MATERIAL SHOWN:
========

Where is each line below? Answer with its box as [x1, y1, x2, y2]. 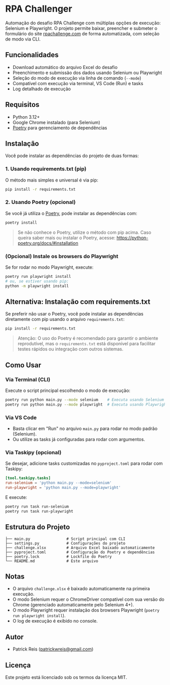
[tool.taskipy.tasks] [5, 476, 51, 481]
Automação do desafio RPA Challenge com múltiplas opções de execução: [5, 20, 161, 26]
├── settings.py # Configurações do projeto [5, 540, 125, 546]
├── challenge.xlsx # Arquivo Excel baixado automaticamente [5, 545, 155, 550]
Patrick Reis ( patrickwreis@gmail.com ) [12, 646, 94, 652]
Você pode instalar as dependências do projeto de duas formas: [5, 153, 139, 159]
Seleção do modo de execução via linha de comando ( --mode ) [12, 75, 142, 81]
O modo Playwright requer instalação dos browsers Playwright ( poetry [12, 607, 160, 614]
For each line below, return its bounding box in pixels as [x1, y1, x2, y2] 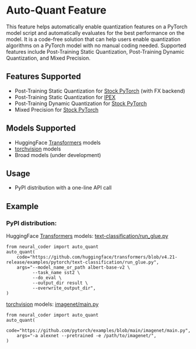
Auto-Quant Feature [6, 4, 107, 17]
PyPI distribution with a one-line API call [14, 184, 112, 191]
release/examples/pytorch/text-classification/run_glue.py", [6, 259, 160, 266]
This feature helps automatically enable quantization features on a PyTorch [6, 23, 188, 30]
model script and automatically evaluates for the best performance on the [6, 29, 185, 36]
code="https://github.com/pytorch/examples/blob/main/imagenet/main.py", [6, 328, 191, 334]
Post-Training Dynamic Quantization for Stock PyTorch [14, 100, 147, 107]
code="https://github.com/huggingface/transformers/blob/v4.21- [16, 255, 178, 260]
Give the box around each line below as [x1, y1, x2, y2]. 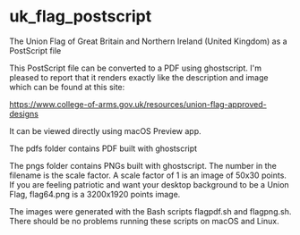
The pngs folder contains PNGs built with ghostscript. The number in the [9, 160, 278, 171]
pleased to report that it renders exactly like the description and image [9, 71, 269, 82]
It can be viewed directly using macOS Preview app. [9, 125, 201, 136]
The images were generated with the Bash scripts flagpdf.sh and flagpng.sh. [9, 206, 292, 216]
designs [9, 108, 39, 119]
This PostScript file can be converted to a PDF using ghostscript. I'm [9, 63, 262, 73]
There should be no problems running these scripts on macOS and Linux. [9, 215, 279, 226]
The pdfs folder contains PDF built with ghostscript [9, 143, 198, 154]

========

PROBLEM REQUIREMENTS: Output exactly the lines of the material above from the one containing "Automação do desafio" up to and including the one containing "Patrick Reis ( patrickwreis@gmail.com".

RESPONSE TO THE TASK:
Automação do desafio RPA Challenge com múltiplas opções de execução: [5, 20, 161, 26]
├── settings.py # Configurações do projeto [5, 540, 125, 546]
├── challenge.xlsx # Arquivo Excel baixado automaticamente [5, 545, 155, 550]
Patrick Reis ( patrickwreis@gmail.com ) [12, 646, 94, 652]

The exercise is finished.